Ergänzend wurde durch den Bw noch angeführt, dass die Firma G KG in Griechenland mehrere Lkw stationiert habe, welche für die Transporte von Absendern zum Bahnhof in Thessaloniki eingesetzt werden. Diese Lkw seien von griechischen Frächtern bestreikt worden, in dem Transporte in Griechenland verwehrt wurden.
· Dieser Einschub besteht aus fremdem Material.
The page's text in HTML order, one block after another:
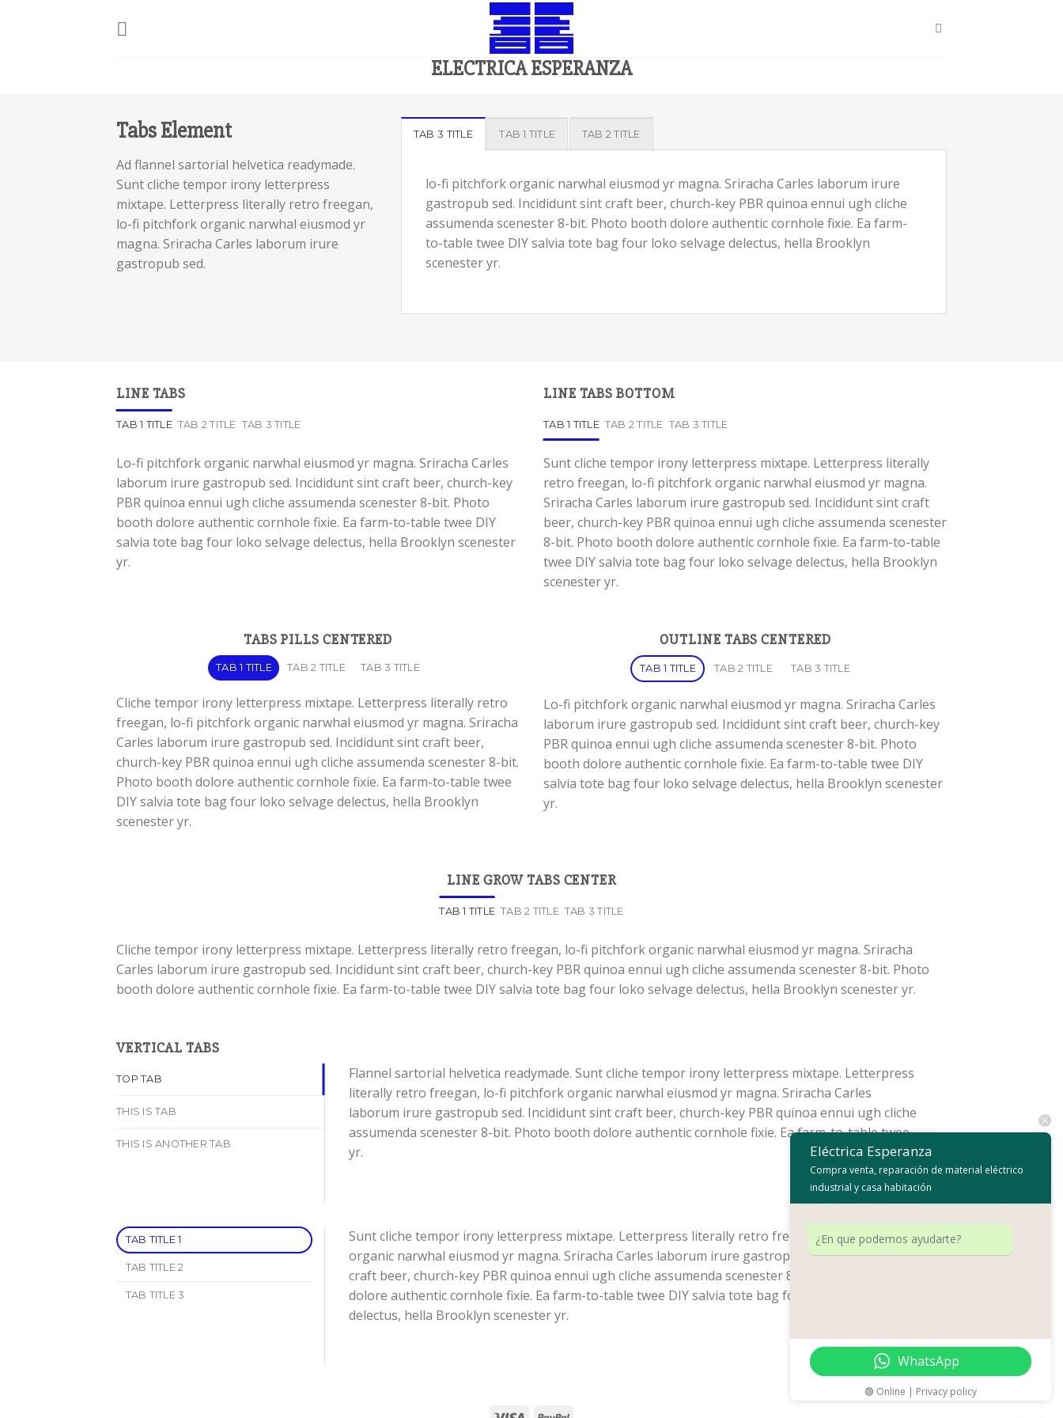
ELECTRICA ESPERANZA
Tabs Element
Ad flannel sartorial helvetica readymade.
Sunt cliche tempor irony letterpress
mixtape. Letterpress literally retro freegan,
lo-fi pitchfork organic narwhal eiusmod yr
magna. Sriracha Carles laborum irure
gastropub sed.
TAB 3 TITLE TAB 1 TITLE TAB 2 TITLE
lo-fi pitchfork organic narwhal eiusmod yr magna. Sriracha Carles laborum irure
gastropub sed. Incididunt sint craft beer, church-key PBR quinoa ennui ugh cliche
assumenda scenester 8-bit. Photo booth dolore authentic cornhole fixie. Ea farm-
to-table twee DIY salvia tote bag four loko selvage delectus, hella Brooklyn
scenester yr.
LINE TABS
TAB 1 TITLE TAB 2 TITLE TAB 3 TITLE
Lo-fi pitchfork organic narwhal eiusmod yr magna. Sriracha Carles
laborum irure gastropub sed. Incididunt sint craft beer, church-key
PBR quinoa ennui ugh cliche assumenda scenester 8-bit. Photo
booth dolore authentic cornhole fixie. Ea farm-to-table twee DIY
salvia tote bag four loko selvage delectus, hella Brooklyn scenester
yr.
LINE TABS BOTTOM
TAB 1 TITLE TAB 2 TITLE TAB 3 TITLE
Sunt cliche tempor irony letterpress mixtape. Letterpress literally
retro freegan, lo-fi pitchfork organic narwhal eiusmod yr magna.
Sriracha Carles laborum irure gastropub sed. Incididunt sint craft
beer, church-key PBR quinoa ennui ugh cliche assumenda scenester
8-bit. Photo booth dolore authentic cornhole fixie. Ea farm-to-table
twee DIY salvia tote bag four loko selvage delectus, hella Brooklyn
scenester yr.
TABS PILLS CENTERED
TAB 1 TITLE TAB 2 TITLE TAB 3 TITLE
Cliche tempor irony letterpress mixtape. Letterpress literally retro
freegan, lo-fi pitchfork organic narwhal eiusmod yr magna. Sriracha
Carles laborum irure gastropub sed. Incididunt sint craft beer,
church-key PBR quinoa ennui ugh cliche assumenda scenester 8-bit.
Photo booth dolore authentic cornhole fixie. Ea farm-to-table twee
DIY salvia tote bag four loko selvage delectus, hella Brooklyn
scenester yr.
OUTLINE TABS CENTERED
TAB 1 TITLE TAB 2 TITLE TAB 3 TITLE
Lo-fi pitchfork organic narwhal eiusmod yr magna. Sriracha Carles
laborum irure gastropub sed. Incididunt sint craft beer, church-key
PBR quinoa ennui ugh cliche assumenda scenester 8-bit. Photo
booth dolore authentic cornhole fixie. Ea farm-to-table twee DIY
salvia tote bag four loko selvage delectus, hella Brooklyn scenester
yr.
LINE GROW TABS CENTER
TAB 1 TITLE TAB 2 TITLE TAB 3 TITLE
Cliche tempor irony letterpress mixtape. Letterpress literally retro freegan, lo-fi pitchfork organic narwhal eiusmod yr magna. Sriracha
Carles laborum irure gastropub sed. Incididunt sint craft beer, church-key PBR quinoa ennui ugh cliche assumenda scenester 8-bit. Photo
booth dolore authentic cornhole fixie. Ea farm-to-table twee DIY salvia tote bag four loko selvage delectus, hella Brooklyn scenester yr.
VERTICAL TABS
TOP TAB
THIS IS TAB
THIS IS ANOTHER TAB
Flannel sartorial helvetica readymade. Sunt cliche tempor irony letterpress mixtape. Letterpress
literally retro freegan, lo-fi pitchfork organic narwhal eiusmod yr magna. Sriracha Carles
laborum irure gastropub sed. Incididunt sint craft beer, church-key PBR quinoa ennui ugh cliche
assumenda scenester 8-bit. Photo booth dolore authentic cornhole fixie. Ea farm-to-table twee
yr.
TAB TITLE 1
TAB TITLE 2
TAB TITLE 3
Sunt cliche tempor irony letterpress mixtape. Letterpress literally retro freegan, lo-fi pitchfork
organic narwhal eiusmod yr magna. Sriracha Carles laborum irure gastropub sed. Incididunt sint
craft beer, church-key PBR quinoa ennui ugh cliche assumenda scenester 8-bit. Photo booth
dolore authentic cornhole fixie. Ea farm-to-table twee DIY salvia tote bag four loko selvage
delectus, hella Brooklyn scenester yr.
Eléctrica Esperanza
Compra venta, reparación de material eléctrico
industrial y casa habitación
¿En que podemos ayudarte?
WhatsApp
🟢 Online | Privacy policy
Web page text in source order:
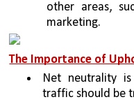
other areas,
marketing.
The Importance of
Net neutrality
traffic should be
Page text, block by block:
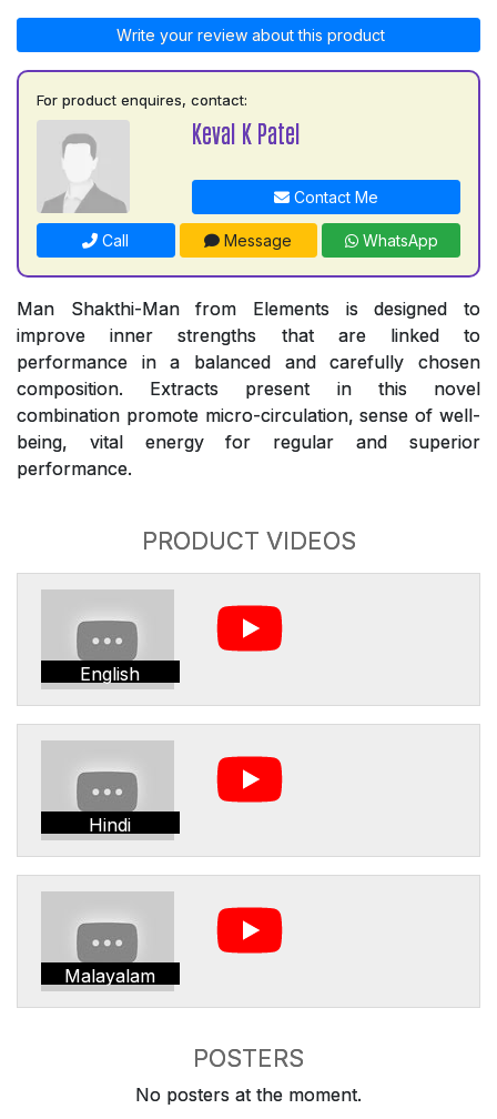
Write your review about this product
For product enquires, contact:
Keval K Patel
Contact Me
Call Message WhatsApp
Man Shakthi-Man from Elements is designed to
improve inner strengths that are linked to
performance in a balanced and carefully chosen
composition. Extracts present in this novel
combination promote micro-circulation, sense of well-
being, vital energy for regular and superior
performance.
PRODUCT VIDEOS
English
Hindi
Malayalam
POSTERS
No posters at the moment.
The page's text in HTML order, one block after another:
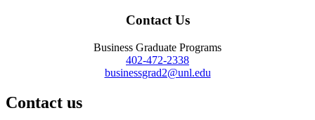
Contact Us
Business Graduate Programs
402-472-2338
businessgrad2@unl.edu
Contact us
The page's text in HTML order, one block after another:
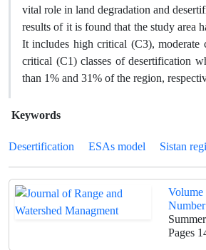
vital role in land degradation and
results of it is found that the study area
It includes high critical (C3),
critical (C1) classes of desertification
than 1% and 31% of the region,
Keywords
Desertification ESAs model Sistan
Volume
Pages
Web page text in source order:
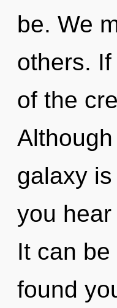
be. We
others.
of the
galaxy
you
It can
found
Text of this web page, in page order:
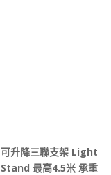
可升降三聯支架 Light
Stand 最高4.5米 承重
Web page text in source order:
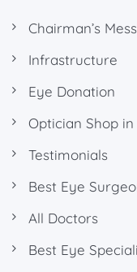
Chairman’s
Infrastructure
Eye Donation
Optician Shop in
Testimonials
Best Eye
All Doctors
Best Eye
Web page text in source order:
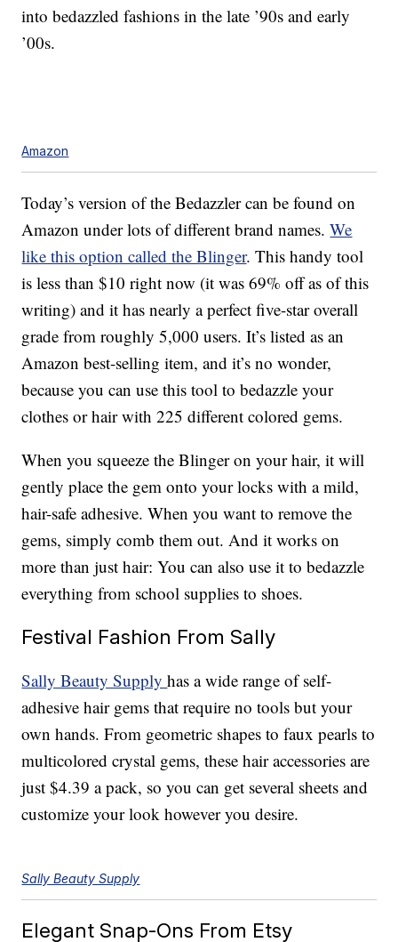
into bedazzled fashions in the late ’90s and early
’00s.
Amazon
Today’s version of the Bedazzler can be found on
Amazon under lots of different brand names.We
like this option called the Blinger. This handy tool
is less than $10 right now (it was 69% off as of this
writing) and it has nearly a perfect five-star overall
grade from roughly 5,000 users. It’s listed as an
Amazon best-selling item, and it’s no wonder,
because you can use this tool to bedazzle your
clothes or hair with 225 different colored gems.
When you squeeze the Blinger on your hair, it will
gently place the gem onto your locks with a mild,
hair-safe adhesive. When you want to remove the
gems, simply comb them out. And it works on
more than just hair: You can also use it to bedazzle
everything from school supplies to shoes.
Festival Fashion From Sally
Sally Beauty Supplyhas a wide range of self-
adhesive hair gems that require no tools but your
own hands. From geometric shapes to faux pearls to
multicolored crystal gems, these hair accessories are
just $4.39 a pack, so you can get several sheets and
customize your look however you desire.
Sally Beauty Supply
Elegant Snap-Ons From Etsy
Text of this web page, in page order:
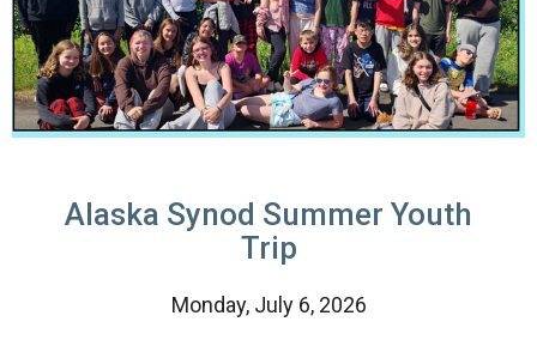
Alaska Synod Summer Youth
Trip
Monday, July 6, 2026
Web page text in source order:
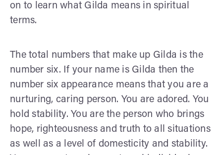
on to learn what Gilda means in spiritual
terms.
The total numbers that make up Gilda is the
number six. If your name is Gilda then the
number six appearance means that you are a
nurturing, caring person. You are adored. You
hold stability. You are the person who brings
hope, righteousness and truth to all situations
as well as a level of domesticity and stability.
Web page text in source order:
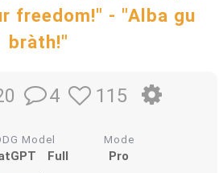
freedom!" - "Alba gu
bràth!"
4 115
Model
Full
Mode
Pro
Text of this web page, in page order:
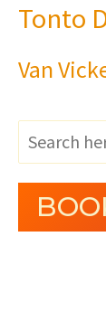
Tonto
Van
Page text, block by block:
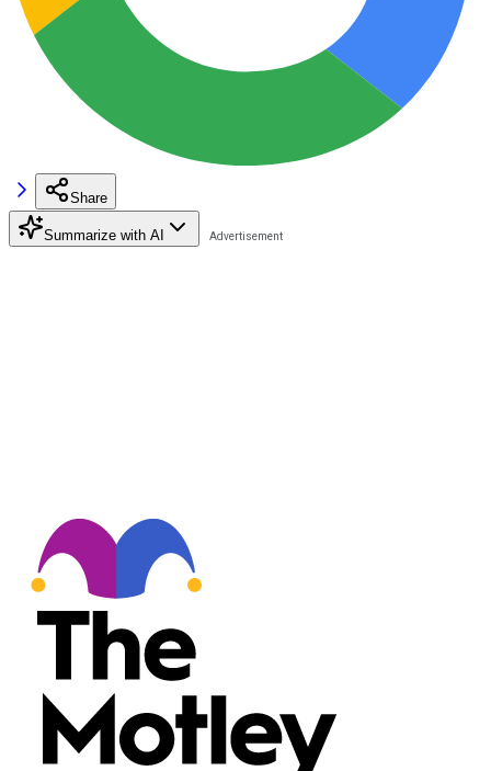
Share
Summarize with AI
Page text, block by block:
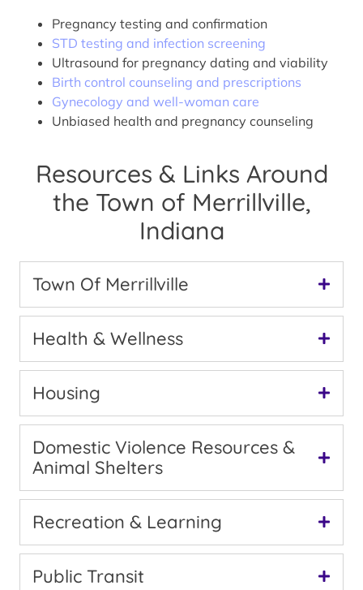
Pregnancy testing and confirmation
STD testing and infection screening
Ultrasound for pregnancy dating and viability
Birth control counseling and prescriptions
Gynecology and well-woman care
Unbiased health and pregnancy counseling
Resources & Links Around
the Town of Merrillville,
Indiana
Town Of Merrillville
Health & Wellness
Housing
Domestic Violence Resources &
Animal Shelters
Recreation & Learning
Public Transit
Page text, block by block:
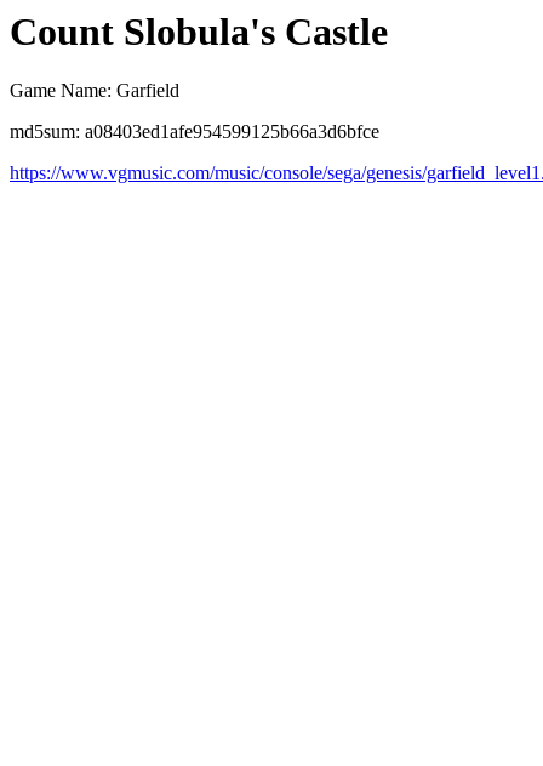
Count Slobula's Castle
Game Name: Garfield
md5sum: a08403ed1afe954599125b66a3d6bfce
https://www.vgmusic.com/music/console/sega/genesis/
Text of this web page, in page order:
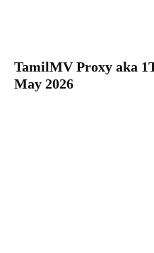
TamilMV Proxy aka
May 2026
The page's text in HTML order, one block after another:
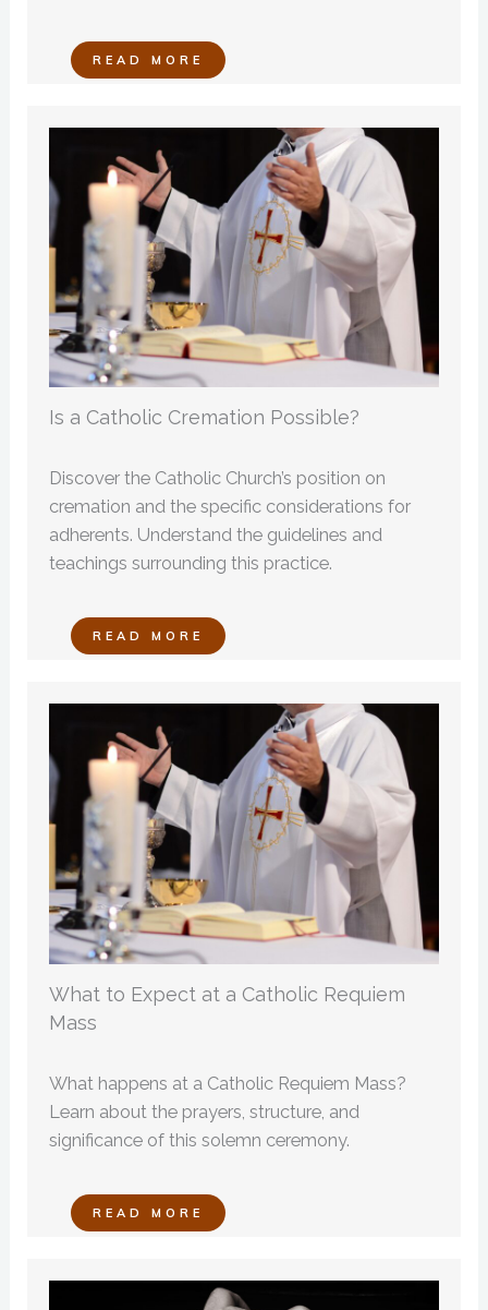
READ MORE
Is a Catholic Cremation Possible?
Discover the Catholic Church’s position on
cremation and the specific considerations for
adherents. Understand the guidelines and
teachings surrounding this practice.
READ MORE
What to Expect at a Catholic Requiem
Mass
What happens at a Catholic Requiem Mass?
Learn about the prayers, structure, and
significance of this solemn ceremony.
READ MORE
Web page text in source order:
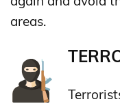
areas.
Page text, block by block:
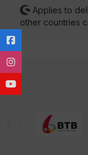
Applies to
other countries
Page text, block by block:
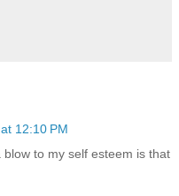
12:10 PM
to my self esteem is that
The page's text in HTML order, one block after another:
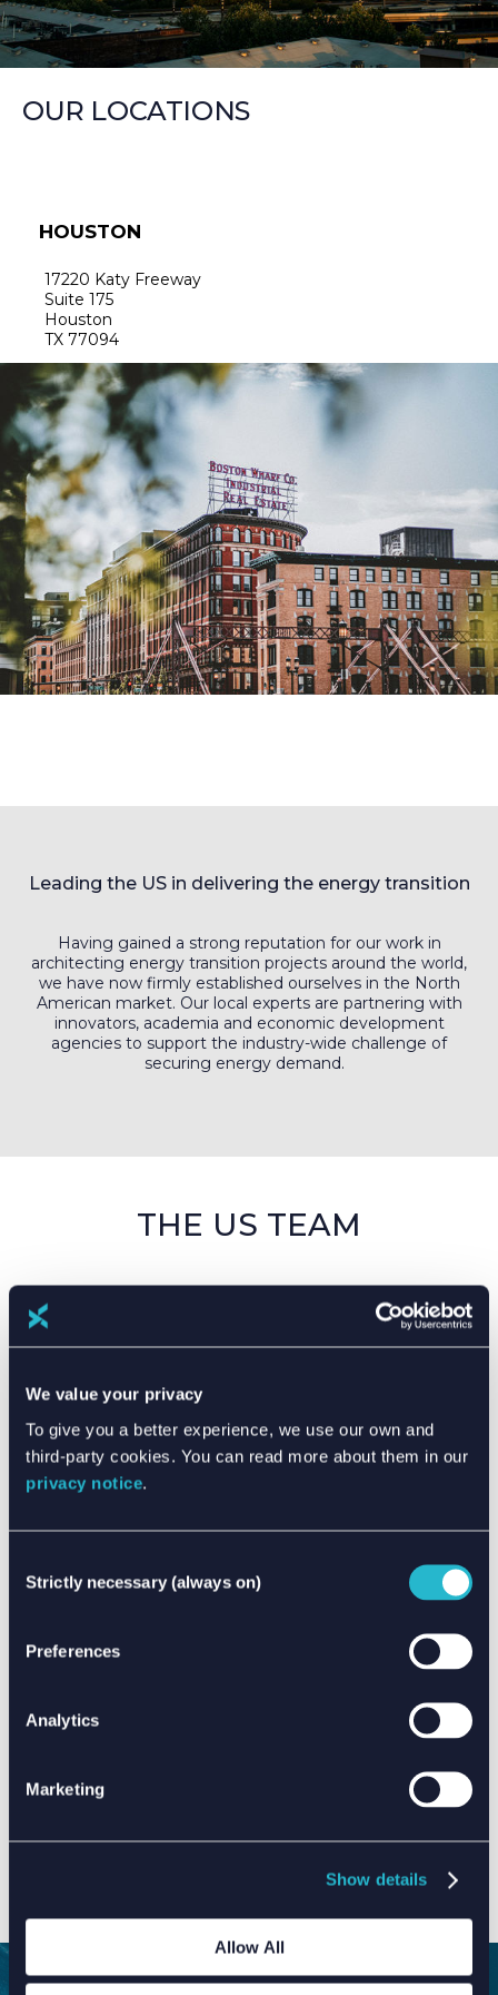
We value your privacy
To give you a better experience, we use our own and
third-party cookies. You can read more about them in our
privacy notice.
Selection
Strictly necessary (always on)
Preferences
Analytics
Marketing
Show details
Allow All
OUR LOCATIONS
HOUSTON
17220 Katy Freeway
Suite 175
Houston
TX 77094
Leading the US in delivering the energy transition
Having gained a strong reputation for our work in
architecting energy transition projects around the world,
we have now firmly established ourselves in the North
American market. Our local experts are partnering with
innovators, academia and economic development
agencies to support the industry-wide challenge of
securing energy demand.
THE US TEAM
HORACIO LICON
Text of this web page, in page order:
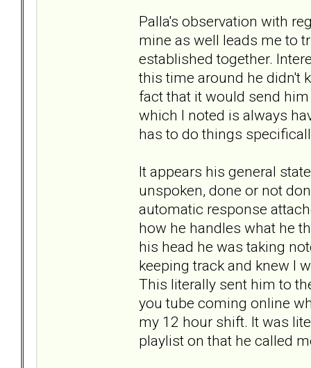
Palla's observation with
mine as well leads me to
established together.
this time around he didn't
fact that it would send
which I noted is always
has to do things
It appears his general
unspoken, done or not
automatic response
how he handles what he
his head he was taking
keeping track and knew I
This literally sent him to
you tube coming online
my 12 hour shift. It was
playlist on that he called
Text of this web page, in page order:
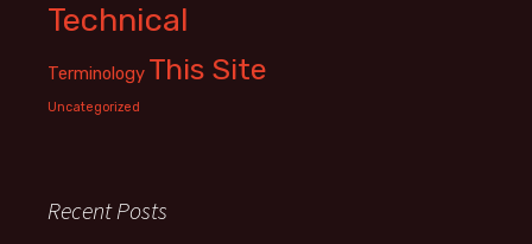
Technical
Terminology This Site
Uncategorized
Recent Posts

Da bei gegenständlichem Transport eine sofortige Abhilfe der Fahrzeugblockade der Fahrzeuge der Firma G nicht möglich gewesen sei, wurde der Kraftfahrer angewiesen, den gegenständlichen Transport nicht auf der Schiene, sondern auf der Straße nach L durchzuführen. Dies deshalb, da das Transportgut, welches in Containern per Bahn nach L zu transportieren beabsichtigt gewesen sei, gesplittet und zur Firma F & S S GmbH weiter zu transportieren beabsichtigt gewesen sei. Aus alledem ergebe sich, dass mit dem verfahrensgegenständlichen Transport keineswegs eine ökopunktepflichtige Transitfahrt vorgenommen worden sei bzw vorgenommen hätte werden sollen.

 

Zu Faktum 2 wurde vorgebracht, dass ursprünglich beabsichtigt gewesen sei, dass der verfahrensgegenständliche Container per Bahn, dh im kombinierten Verkehr nach L transportiert werde. Es sei daher nicht vorgesehen gewesen, dafür einen CMR-Frachtbrief auszustellen. Erst nachdem der Kraftfahrer die Anweisung erhalten habe, infolge der Bestreikung der Zufahrt zum Bahnhof, mit dem Container direkt nach Österreich nach E/L zu fahren, habe der Kraftfahrer eigenhändig - dies sei auch unschwer aus dem CMR-Frachtbrief zu entnehmen - einen solchen ausgefüllt, da es sich ja aufgrund des Transportes von Thessaloniki nach Österreich um eine Fahrt im internationalen Verkehr gehandelt habe, für welche jedenfalls ein CMR-Frachtbrief zu eröffnen gewesen sei.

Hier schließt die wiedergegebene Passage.